Mediastinal tumors occur in the chest cavity, which contains the heart, large blood vessels, trachea (windpipe), thymus gland and connective tissues between the lungs. Chest wall masses in infants and children may be secondary tumors, or the result of a variety of other cancers that have spread. Primary mediastinal tumors include neuroblastomas and lymphomas.

The chest cavity is a common migration point for many secondary tumors. Liver, kidney, germ cell and other cancers may spread to the mediastinum, or the space between the sternum and the spine.
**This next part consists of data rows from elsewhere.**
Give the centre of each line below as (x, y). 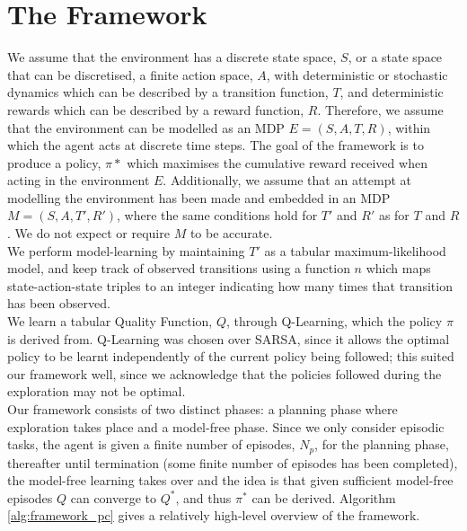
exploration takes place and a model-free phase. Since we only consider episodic (226, 426)
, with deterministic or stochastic (357, 74)
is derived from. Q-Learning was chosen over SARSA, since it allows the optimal (229, 338)
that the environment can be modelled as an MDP (146, 127)
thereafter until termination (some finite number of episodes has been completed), (233, 462)
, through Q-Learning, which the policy (334, 321)
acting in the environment (79, 180)
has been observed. (59, 303)

Cancers that originate in the chest wall are more rare, but are identified by the region affected.

  • The anterior region is the area from the sternum to the front of the heart. Tumors of the anterior mediastinum can include mediastinal germ cell tumors, mediastinal lymphangioma (benign growth on lymphatic vessels), and thymic cysts (benign tumors on the thymic gland). Lymphangiomas and thymic cysts are removed in surgery and have excellent recovery rates.
  • The middle mediastinal region includes the heart, aorta, trachea, bronchi and lymph nodes. The most common types of pediatric cancers in this region are lymphomas, Hodgkins and Non-Hodgkins lymphomas. Both are typically treated with radiation therapy and chemotherapy, but Non-Hodgkins lymphoma often requires a bone marrow transplant. There are dozens of types of specific Non-Hodgkins and Hodgkins lymphomas. The type and extent determines the treatment plan.
  • The posterior region involves the space behind the heart to the spinal column. The most common posterior mediastinal tumor is the neuroblastoma. Other posterior tumors are not typically observed in pediatric patients.

Many factors affect recovery rate and treatment options:

  • Size and removal of tumor
    Tumors that can be completely removed (resected) by a surgical treatment have a higher recovery rate. Chemotherapy may also be used to shrink the tumor for removal or to reach cancerous cells in other parts of the body. Generally, Wilms Tumors are more contained than other kinds of kidney tumors.
  • Stage of tumor
    As with many cancers, Stage I and II tumors are more easily cured. The earlier the tumor is detected, the better chance for removal and treatment.
  • Size and extent of tumor
    Especially with the two types of lymphoma, how far away from the lymph nodes the cancer has spread determines the treatment and recovery.

Schedule a Consultation

At Children’s Hospital of Pittsburgh of UPMC, every child diagnosed with a mediastinal tumor is handled with an individualized treatment plan. Cutting edge research and the latest technology provides our patients with the best possible outcomes.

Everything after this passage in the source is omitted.